Life finally acquired a little more meaning on the weekends, with the club dances. The 28 de Setembro featured an orchestra conducted by the saxophonist Babauzinho, whom Joãozinho much admired. During Carnival, Babauzinho would host two dances daily: one at night for the adults, and one in the afternoon for the kids, which Joãozinho always attended. He didn’t go for fun—to be honest, he didn’t care much for Carnival—but to accompany his girlfriends Merita, Belinha, and Ieda, and occasionally, to squirt ether in their armpits. But what he really liked to do was to listen to Babauzinho.

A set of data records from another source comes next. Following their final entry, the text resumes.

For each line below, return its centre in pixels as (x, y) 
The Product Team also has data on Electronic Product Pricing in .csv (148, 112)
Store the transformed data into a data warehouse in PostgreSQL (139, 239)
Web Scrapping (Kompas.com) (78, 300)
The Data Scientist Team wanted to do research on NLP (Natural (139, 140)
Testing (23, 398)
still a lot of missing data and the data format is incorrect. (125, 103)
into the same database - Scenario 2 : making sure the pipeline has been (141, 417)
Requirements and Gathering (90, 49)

After months of straining their vocal chords over Mr. Emicles’s sound system, Joãozinho and his friends were given the chance to perform at a dance at the 28 de Setembro—fortunately, not during Carnival. Just as happens in the movies, Babauzinho’s orchestra could not play for some reason, and Joãozinho, Waltinho, Pedrito, and Alberto were invited to take their place. It would be their first paid performance, and they had given the arrangement of “Malagueña,” with which they would open the show, special treatment. It promised to be a big night for them and—they hoped—for the audience.

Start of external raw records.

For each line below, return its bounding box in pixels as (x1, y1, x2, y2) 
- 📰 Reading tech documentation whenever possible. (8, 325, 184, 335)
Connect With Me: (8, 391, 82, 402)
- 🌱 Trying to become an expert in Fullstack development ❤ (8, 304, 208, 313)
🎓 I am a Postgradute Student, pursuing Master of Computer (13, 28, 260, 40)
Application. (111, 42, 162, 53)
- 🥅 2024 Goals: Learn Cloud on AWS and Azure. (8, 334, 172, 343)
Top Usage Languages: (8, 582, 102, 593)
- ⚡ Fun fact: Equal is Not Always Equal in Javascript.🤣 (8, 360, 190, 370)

And it was, but not quite as they had expected. As soon as they played the first chords of “Malagueña,” a fight broke out in the dance hall between a well-known doctor in the town, Dr. Lauro, and the husband of one of the society ladies. Other revelers joined the brawl, and bottles and chairs flew through the air. Joãozinho, Waltinho, Pedrito, and Alberto continued to sing at the top of their lungs in the middle of the chaos, in an attempt to convey the lyricism of “Malagueña.” Joãozinho’s friend Merita still remembers today how he insisted on fulfilling his obligations, singing in the middle of the tumult. But when a bottle narrowly missed hitting them, he and his friends decided it would be wise to leave. (Talk about traumatic!) The dance ended there, but the following day, Joãozinho insisted on, and received, remuneration for their work.